## Try it:
Check each line of the data for "verb" and select those that have it.

## Information provided:
-=-=-=-=-

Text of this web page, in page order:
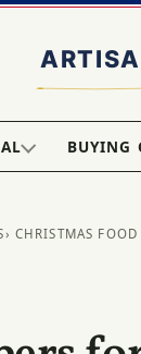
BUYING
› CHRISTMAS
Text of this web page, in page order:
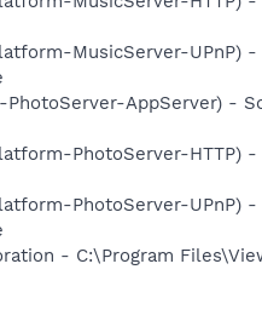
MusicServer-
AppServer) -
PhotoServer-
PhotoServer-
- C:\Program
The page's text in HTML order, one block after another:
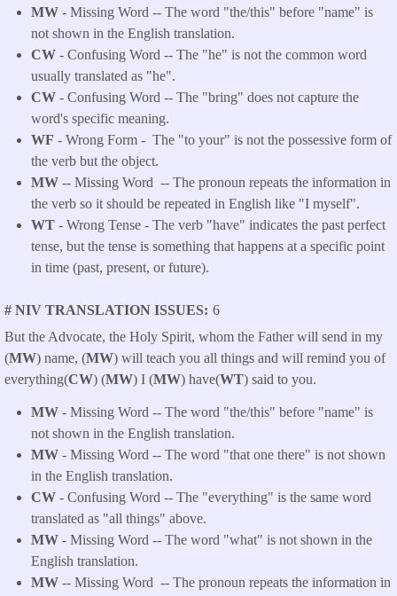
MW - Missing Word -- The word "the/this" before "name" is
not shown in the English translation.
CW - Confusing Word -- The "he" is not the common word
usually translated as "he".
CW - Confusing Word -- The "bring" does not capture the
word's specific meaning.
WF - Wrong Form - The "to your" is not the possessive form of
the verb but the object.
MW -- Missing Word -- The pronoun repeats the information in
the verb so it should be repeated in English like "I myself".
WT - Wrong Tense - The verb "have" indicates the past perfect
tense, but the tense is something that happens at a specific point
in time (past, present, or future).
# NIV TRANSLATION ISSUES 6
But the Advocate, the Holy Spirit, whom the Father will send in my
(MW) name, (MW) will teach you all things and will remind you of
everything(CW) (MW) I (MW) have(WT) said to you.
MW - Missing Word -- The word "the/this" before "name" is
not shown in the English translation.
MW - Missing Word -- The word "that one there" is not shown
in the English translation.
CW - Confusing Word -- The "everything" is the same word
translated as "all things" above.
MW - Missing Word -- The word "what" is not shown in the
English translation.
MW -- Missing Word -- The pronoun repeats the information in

-=-=-=-=-

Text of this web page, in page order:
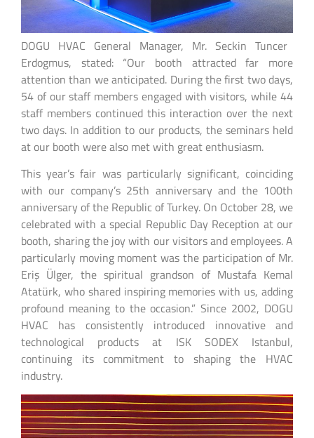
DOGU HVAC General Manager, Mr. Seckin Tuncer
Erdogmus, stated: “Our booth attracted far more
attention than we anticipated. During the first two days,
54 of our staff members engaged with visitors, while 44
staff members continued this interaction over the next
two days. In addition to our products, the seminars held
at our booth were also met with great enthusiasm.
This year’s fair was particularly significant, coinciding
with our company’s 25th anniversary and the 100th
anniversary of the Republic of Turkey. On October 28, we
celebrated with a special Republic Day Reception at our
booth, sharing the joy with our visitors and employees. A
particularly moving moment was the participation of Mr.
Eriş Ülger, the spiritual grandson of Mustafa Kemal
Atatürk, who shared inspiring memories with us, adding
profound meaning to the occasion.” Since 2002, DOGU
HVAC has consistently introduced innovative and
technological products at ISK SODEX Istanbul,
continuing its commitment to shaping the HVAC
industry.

-=-=-=-=-

## Result of this exercise:
the verb but the object.
the verb so it should be repeated in English like "I myself".
WT - Wrong Tense - The verb "have" indicates the past perfect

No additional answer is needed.